**Activity:**
Take the material below from its first line through the line containing "Mərcləri – 245" and, please, write those lines again exactly.

**Supplied records:**
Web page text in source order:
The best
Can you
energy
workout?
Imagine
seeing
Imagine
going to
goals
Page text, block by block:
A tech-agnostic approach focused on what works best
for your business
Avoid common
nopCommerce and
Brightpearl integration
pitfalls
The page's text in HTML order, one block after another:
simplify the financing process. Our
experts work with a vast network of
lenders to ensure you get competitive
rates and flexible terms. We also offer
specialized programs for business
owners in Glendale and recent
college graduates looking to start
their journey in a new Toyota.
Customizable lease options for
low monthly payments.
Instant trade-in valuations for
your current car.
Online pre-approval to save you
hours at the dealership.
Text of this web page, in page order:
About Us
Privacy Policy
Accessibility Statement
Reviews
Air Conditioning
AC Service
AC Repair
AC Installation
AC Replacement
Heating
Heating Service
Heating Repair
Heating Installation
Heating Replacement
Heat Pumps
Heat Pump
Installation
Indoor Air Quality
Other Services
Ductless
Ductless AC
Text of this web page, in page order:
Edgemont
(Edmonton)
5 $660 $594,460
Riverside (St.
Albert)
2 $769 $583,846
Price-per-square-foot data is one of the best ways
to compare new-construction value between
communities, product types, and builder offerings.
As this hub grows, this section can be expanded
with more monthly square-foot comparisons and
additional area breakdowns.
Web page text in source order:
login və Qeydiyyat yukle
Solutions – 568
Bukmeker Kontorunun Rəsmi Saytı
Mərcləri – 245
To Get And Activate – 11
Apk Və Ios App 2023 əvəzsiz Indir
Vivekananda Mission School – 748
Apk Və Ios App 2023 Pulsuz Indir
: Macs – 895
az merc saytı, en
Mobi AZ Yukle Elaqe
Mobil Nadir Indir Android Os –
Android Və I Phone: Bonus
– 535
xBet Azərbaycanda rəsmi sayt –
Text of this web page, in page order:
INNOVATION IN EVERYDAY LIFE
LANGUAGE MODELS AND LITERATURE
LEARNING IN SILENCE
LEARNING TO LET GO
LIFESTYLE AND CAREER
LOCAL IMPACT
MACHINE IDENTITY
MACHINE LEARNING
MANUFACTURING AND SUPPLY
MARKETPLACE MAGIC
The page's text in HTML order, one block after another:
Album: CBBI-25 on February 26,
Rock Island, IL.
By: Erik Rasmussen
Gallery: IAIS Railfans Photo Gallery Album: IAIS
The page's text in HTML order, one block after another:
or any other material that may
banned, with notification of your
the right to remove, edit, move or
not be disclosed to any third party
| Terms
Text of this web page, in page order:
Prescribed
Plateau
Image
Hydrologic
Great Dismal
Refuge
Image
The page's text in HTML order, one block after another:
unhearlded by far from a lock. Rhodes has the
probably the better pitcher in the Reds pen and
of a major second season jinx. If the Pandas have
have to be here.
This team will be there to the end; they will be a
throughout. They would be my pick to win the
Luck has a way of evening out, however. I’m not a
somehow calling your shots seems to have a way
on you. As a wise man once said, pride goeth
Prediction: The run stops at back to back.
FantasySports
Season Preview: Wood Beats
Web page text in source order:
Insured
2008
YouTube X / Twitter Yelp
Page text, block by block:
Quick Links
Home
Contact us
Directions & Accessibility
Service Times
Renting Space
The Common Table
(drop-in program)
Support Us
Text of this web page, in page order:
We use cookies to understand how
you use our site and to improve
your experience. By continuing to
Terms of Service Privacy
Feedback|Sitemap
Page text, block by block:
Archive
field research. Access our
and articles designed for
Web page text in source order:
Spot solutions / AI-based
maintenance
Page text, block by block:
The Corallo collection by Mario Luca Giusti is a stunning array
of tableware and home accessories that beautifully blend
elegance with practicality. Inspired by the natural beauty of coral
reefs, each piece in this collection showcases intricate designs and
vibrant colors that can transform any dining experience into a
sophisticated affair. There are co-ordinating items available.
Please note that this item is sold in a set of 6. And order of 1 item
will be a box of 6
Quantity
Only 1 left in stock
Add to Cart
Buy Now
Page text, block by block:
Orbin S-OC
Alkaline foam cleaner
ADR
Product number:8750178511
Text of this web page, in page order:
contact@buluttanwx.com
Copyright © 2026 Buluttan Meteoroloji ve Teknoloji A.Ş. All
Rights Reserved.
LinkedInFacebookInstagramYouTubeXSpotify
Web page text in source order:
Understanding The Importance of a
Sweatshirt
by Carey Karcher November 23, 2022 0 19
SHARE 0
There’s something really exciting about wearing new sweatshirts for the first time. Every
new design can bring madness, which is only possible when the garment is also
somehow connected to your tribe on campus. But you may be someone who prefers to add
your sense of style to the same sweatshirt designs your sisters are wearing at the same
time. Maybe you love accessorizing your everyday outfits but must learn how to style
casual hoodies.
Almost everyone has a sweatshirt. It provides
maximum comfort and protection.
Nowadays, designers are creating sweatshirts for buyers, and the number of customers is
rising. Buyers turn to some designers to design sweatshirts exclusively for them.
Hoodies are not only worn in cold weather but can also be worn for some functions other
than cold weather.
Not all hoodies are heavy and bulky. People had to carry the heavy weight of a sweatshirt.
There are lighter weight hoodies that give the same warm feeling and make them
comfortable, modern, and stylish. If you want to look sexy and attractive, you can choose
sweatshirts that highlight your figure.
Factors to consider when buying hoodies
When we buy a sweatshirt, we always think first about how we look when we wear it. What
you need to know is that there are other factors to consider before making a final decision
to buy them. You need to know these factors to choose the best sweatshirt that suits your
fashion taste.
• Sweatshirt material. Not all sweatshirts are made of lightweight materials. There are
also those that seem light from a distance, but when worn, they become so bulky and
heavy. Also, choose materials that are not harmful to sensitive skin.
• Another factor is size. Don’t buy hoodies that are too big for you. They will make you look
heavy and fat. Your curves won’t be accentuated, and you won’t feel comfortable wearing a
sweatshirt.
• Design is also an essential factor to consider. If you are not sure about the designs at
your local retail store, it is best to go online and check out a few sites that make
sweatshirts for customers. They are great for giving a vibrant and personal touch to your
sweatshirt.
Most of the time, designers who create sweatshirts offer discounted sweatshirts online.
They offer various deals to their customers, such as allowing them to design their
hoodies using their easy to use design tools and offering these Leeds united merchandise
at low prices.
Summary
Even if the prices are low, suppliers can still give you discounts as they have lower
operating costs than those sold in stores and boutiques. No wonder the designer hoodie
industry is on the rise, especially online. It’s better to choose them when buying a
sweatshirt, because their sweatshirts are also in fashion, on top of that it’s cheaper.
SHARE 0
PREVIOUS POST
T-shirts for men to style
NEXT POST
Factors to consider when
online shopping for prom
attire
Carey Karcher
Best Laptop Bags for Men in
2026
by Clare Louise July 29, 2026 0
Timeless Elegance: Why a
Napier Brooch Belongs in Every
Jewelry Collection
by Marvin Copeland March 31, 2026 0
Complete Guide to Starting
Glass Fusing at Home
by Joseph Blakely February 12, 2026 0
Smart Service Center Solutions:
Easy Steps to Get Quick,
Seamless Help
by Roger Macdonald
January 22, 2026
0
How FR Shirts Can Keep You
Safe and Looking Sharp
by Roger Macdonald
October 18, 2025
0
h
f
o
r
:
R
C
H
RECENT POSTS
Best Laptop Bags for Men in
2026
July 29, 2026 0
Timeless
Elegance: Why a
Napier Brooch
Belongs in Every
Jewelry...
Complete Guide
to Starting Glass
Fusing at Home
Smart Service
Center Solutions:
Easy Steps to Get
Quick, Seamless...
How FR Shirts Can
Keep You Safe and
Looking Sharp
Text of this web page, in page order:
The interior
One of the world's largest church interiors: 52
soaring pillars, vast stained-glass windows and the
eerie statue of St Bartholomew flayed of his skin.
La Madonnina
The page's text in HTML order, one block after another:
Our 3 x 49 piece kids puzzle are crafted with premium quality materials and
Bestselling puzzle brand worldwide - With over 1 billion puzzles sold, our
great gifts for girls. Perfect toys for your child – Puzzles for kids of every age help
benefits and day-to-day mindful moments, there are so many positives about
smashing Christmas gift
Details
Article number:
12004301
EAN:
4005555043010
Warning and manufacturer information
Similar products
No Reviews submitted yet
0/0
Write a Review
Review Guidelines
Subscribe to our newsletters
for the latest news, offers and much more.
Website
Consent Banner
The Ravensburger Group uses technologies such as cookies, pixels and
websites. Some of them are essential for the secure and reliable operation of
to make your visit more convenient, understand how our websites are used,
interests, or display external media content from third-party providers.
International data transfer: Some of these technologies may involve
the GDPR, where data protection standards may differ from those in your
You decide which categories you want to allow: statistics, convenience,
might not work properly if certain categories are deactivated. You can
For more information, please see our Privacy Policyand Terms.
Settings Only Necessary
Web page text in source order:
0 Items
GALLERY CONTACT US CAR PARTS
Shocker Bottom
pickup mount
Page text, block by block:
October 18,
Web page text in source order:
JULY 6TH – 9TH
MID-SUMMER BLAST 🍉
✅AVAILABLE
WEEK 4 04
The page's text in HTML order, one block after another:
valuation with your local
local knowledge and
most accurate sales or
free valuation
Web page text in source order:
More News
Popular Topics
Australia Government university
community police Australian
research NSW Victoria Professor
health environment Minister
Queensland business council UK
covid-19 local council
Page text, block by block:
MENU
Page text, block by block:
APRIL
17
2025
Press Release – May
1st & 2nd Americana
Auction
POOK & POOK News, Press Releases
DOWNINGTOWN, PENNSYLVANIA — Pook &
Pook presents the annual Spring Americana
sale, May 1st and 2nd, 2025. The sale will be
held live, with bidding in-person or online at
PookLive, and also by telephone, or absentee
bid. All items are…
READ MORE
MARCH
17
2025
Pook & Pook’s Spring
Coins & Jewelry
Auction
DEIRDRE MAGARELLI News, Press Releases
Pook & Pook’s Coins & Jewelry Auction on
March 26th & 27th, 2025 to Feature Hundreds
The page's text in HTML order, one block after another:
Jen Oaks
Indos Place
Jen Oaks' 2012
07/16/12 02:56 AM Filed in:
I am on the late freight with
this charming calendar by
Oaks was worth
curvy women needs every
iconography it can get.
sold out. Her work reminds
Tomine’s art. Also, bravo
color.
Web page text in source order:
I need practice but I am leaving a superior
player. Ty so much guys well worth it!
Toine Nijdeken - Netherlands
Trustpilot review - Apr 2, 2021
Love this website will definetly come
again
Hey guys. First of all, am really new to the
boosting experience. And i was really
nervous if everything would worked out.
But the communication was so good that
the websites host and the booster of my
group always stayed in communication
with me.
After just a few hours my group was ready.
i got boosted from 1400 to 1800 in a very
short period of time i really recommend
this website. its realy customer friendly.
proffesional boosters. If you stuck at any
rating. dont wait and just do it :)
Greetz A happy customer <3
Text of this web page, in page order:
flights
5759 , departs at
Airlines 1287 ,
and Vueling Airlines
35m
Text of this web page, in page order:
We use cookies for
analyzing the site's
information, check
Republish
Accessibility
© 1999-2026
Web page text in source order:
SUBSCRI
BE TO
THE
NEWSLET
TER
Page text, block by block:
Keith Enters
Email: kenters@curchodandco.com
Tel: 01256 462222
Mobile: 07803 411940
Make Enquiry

**Your solution:**
Web page text in source order:
The best
Can you
energy
workout?
Imagine
seeing
Imagine
going to
goals
Page text, block by block:
A tech-agnostic approach focused on what works best
for your business
Avoid common
nopCommerce and
Brightpearl integration
pitfalls
The page's text in HTML order, one block after another:
simplify the financing process. Our
experts work with a vast network of
lenders to ensure you get competitive
rates and flexible terms. We also offer
specialized programs for business
owners in Glendale and recent
college graduates looking to start
their journey in a new Toyota.
Customizable lease options for
low monthly payments.
Instant trade-in valuations for
your current car.
Online pre-approval to save you
hours at the dealership.
Text of this web page, in page order:
About Us
Privacy Policy
Accessibility Statement
Reviews
Air Conditioning
AC Service
AC Repair
AC Installation
AC Replacement
Heating
Heating Service
Heating Repair
Heating Installation
Heating Replacement
Heat Pumps
Heat Pump
Installation
Indoor Air Quality
Other Services
Ductless
Ductless AC
Text of this web page, in page order:
Edgemont
(Edmonton)
5 $660 $594,460
Riverside (St.
Albert)
2 $769 $583,846
Price-per-square-foot data is one of the best ways
to compare new-construction value between
communities, product types, and builder offerings.
As this hub grows, this section can be expanded
with more monthly square-foot comparisons and
additional area breakdowns.
Web page text in source order:
login və Qeydiyyat yukle
Solutions – 568
Bukmeker Kontorunun Rəsmi Saytı
Mərcləri – 245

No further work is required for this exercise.